Este menor fue pillado mientras robaba ropa. Le cayó un año de detención. En Rumonge tiene que seguir las reglas, colaborar en la limpieza de habitaciones y letrinas, participar en las clases formales y las animaciones, también en las horas de teatro y deporte... "Espero volver a un Burundi en el que no haya guerra, que sea pacífico". Lo podrá hacer en unas horas porque es su último día de condena -falta que lleguen los papeles para su libertad-. Como lo es el de su colega de sala. Tiene la misma edad, aunque es más enjuto. Su historia, no cabe duda, es tan dura como visible. Está sentado en una silla con las muletas apoyadas sobre el muñón de su pierna derecha. Ha cumplido tres meses en Rumonge, más otros tres en la prisión central. "Estoy cabreado y frustrado".
Entre él y empleados de la institución cuentan su historia: trabajaba en una tienda de uno de los barrios opositores al presidente (Gihanga, en la provincia de Bubanza). Un día tuvo la mala suerte de ser alcanzado por una bala perdida.

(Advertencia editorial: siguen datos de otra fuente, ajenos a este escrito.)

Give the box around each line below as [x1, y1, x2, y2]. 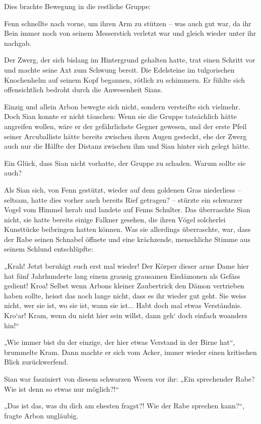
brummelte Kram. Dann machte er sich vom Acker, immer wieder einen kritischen [4, 346, 257, 357]
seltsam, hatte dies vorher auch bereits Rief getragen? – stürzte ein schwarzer [4, 194, 243, 205]
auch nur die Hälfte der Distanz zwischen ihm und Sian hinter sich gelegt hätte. [4, 141, 250, 151]
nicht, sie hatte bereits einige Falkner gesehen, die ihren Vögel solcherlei [4, 214, 226, 224]
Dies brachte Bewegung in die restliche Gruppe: [4, 1, 151, 11]
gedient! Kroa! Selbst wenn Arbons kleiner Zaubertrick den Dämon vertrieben [4, 280, 244, 291]
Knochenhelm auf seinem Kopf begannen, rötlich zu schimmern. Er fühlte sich [4, 74, 245, 85]
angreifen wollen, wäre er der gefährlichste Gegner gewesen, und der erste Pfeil [4, 120, 247, 131]
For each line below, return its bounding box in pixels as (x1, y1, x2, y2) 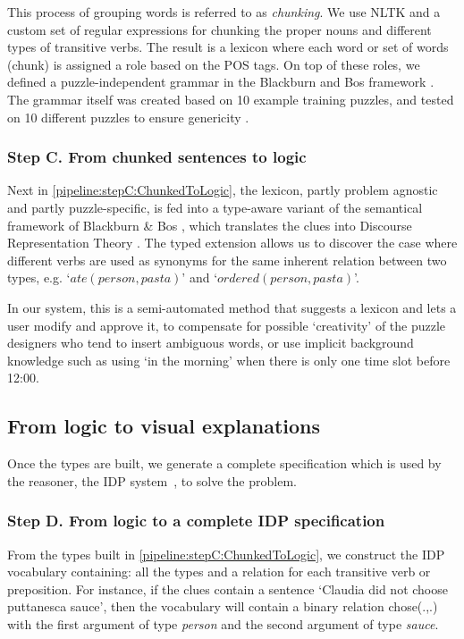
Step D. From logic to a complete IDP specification (7, 509, 385, 532)
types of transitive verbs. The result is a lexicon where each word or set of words (7, 38, 449, 56)
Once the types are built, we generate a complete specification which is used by (7, 454, 442, 473)
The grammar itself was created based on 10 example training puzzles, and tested (7, 89, 454, 108)
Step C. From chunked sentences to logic (7, 146, 307, 168)
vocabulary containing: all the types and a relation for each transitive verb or (7, 562, 431, 581)
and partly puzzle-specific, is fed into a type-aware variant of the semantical (7, 198, 423, 216)
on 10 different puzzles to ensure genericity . (7, 107, 249, 126)
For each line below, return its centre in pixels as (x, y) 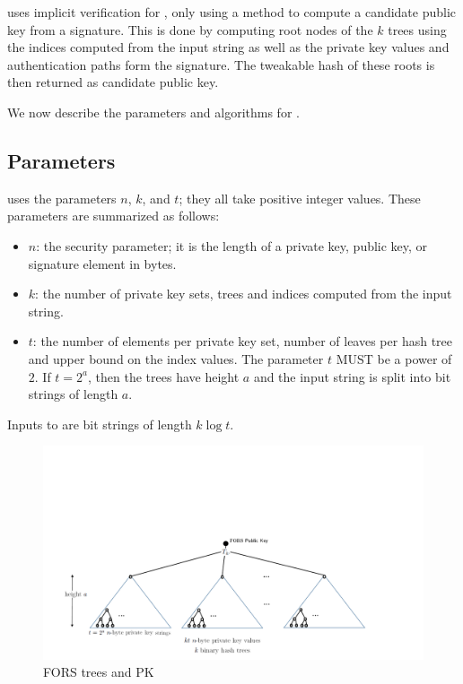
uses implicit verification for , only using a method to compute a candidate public (232, 12)
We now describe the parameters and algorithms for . (153, 112)
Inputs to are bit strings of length (100, 424)
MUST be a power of (394, 358)
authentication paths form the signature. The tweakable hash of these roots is (221, 64)
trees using (417, 29)
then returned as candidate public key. (113, 82)
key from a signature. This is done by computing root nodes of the (190, 29)
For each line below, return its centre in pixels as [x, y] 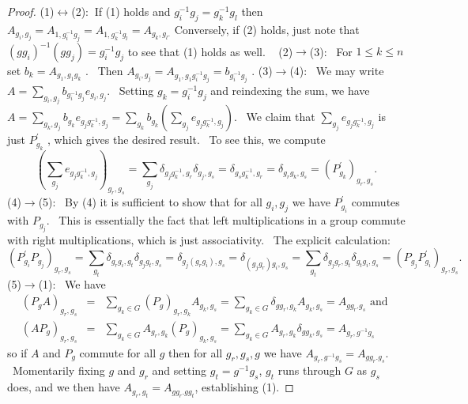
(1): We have [72, 283]
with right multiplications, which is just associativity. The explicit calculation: [199, 239]
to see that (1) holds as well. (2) [210, 51]
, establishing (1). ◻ [244, 387]
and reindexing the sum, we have [290, 90]
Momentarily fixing [58, 370]
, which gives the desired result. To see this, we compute [187, 140]
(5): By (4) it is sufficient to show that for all [150, 202]
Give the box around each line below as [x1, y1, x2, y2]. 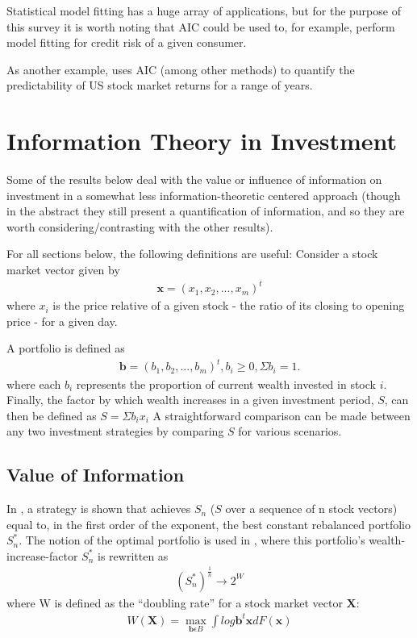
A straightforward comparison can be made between [152, 407, 411, 423]
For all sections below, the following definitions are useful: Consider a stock [6, 245, 378, 262]
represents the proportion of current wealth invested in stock [76, 375, 376, 392]
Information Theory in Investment [6, 124, 398, 157]
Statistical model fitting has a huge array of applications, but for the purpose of [6, 2, 401, 19]
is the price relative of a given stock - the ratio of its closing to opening [52, 297, 405, 314]
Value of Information [6, 462, 185, 487]
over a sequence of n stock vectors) [225, 500, 398, 517]

Finalmente tuvieron que amputarle la pierna. Lo pasó mal, sobre todo, cuando la policía decidió el arresto aprovechando su convalecencia. Le acusaron de pertenecer a banda armada, pero nadie sabe a ciencia cierta si así fue. "Yo sólo trabajaba en una tienda", dice el joven, que viste una camiseta de fútbol roja muy castigada. ¿Y cuando salgas? "Quiero volver a la tienda a trabajar". Difícil regreso, no ya por el camino emprendido sino por su furia latente con aquello que le quitó una parte sí mismo.
El proyecto de reeducación, gestionado por Unicef, seguirá a los chavales también en libertad. Plantaron la semilla de la confianza, ese era el objetivo. Otra cosa es el fruto. Eso, como coinciden en valorar los trabajadores, es más difícil de prever.